E. faecalis cells in the exponential growth phase (OD600 = 0.4) were treated with HNK-SCFAs in a black, clear-bottom 96-well plate for 3 h, and dead cells were monitored in the presence of 200 nM SYTOX Green. Cell lysis reagent (B-PER complete bacterial protein extraction reagent, Thermo Scientific, Cat# 89821) was used as a positive control.

L-dopa metabolism and LC-MS analysis

E. faecalis cells in the exponential growth phase (OD600 of ~ 0.4) were diluted to a final OD600 of 0.1 and treated with L-dopa (1 mM) alone or in combination with carbidopa (0.22 mM) as previously described20. At the indicated time points (1–6 h), samples (1 mL of media) were collected by centrifugation at 2,500 g × 5 min at 4 °C, and the supernatant was lyophilized. The dry residue consisting of L-dopa and metabolites was resuspended in ice-cold methanol (100 µL) and analyzed by LC-MS using an Agilent 1200 apparatus equipped with ultraviolet-visible absorption and a mass spectrometry detector (single quadrupole). Typically, 2 µL of a sample was injected on an Agilent Poroshell column (120 HILIC-Z, PEEK, 100 mm × 2.1 mm, 2.7 μm, 25 °C), with absorbance monitored at 280 nm.

Esterase-mediated hydrolysis of HNK-SCFAs

HNK-SCFA-esters (1 mM) solutions were prepared in 100 mM phosphate buffer (pH = 7.4). Then, HNK-SCFA-esters (100 µM) were incubated with esterase (30 U/mL) (Sigma Aldrich, St. Louis, MO). A 4 µL mixture was injected into HPLC to monitor the cleavage of the esters with the release of HNK and the corresponding SCFAs.

HPLC analyses were performed using an Agilent 1200 system equipped with absorption detectors. The samples (5 µL) were injected into a reverse phase column (Phenomenex, Kinetex C18, 100 mm × 4.6 mm, 2.6 μm) equilibrated with 10% (v/v) MeCN, 90% (v/v) water containing 0.1% (v/v) trifluoroacetic acid.

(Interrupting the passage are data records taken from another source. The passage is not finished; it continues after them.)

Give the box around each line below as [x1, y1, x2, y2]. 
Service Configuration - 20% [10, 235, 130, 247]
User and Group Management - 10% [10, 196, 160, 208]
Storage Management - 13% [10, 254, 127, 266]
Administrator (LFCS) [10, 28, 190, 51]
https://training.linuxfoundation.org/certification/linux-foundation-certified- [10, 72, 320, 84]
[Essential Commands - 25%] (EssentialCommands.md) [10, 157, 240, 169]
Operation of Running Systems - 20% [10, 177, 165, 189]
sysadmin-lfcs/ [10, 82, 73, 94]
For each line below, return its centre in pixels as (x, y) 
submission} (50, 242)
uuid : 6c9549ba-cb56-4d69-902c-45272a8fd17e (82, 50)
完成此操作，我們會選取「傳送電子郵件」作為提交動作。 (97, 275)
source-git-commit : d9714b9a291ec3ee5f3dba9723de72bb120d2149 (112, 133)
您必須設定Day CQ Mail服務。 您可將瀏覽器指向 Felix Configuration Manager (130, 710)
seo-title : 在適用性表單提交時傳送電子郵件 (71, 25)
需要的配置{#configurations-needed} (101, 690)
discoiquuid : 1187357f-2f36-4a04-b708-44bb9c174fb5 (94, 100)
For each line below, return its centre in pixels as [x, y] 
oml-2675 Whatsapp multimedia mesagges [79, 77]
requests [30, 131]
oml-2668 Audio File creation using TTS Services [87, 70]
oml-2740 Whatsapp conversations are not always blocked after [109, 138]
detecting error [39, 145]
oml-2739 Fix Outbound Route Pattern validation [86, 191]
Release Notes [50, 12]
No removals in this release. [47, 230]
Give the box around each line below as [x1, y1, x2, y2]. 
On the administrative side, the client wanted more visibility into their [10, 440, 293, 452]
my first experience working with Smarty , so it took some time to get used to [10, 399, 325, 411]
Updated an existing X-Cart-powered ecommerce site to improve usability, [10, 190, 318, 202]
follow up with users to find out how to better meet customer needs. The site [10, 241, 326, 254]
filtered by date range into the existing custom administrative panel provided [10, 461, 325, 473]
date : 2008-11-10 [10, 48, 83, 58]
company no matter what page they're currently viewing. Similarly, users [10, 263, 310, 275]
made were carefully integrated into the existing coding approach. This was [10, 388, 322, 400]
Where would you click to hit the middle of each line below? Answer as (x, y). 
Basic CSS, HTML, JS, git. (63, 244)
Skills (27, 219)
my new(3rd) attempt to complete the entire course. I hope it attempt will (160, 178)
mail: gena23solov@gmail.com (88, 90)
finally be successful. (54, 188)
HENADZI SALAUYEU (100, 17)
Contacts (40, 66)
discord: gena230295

HNK esters derivatives were eluted by increasing the content of MeCN (v/v) from 20 to 100% over 14 min and until 17 min at 100% acetonitrile at a flow rate of 1.3 mL/min. The absorption used to monitor the ester cleavages was 254 nm.

Statistical analysis

All data were expressed as mean ± standard deviation (SD) or mean ± standard error of the mean (SEM), as indicated. Comparisons between treatment and control groups were performed using an unpaired Student’s t-test analysis. A p-value of less than 0.05 was considered statistically significant. Sample sizes (n) are indicated in figure legends.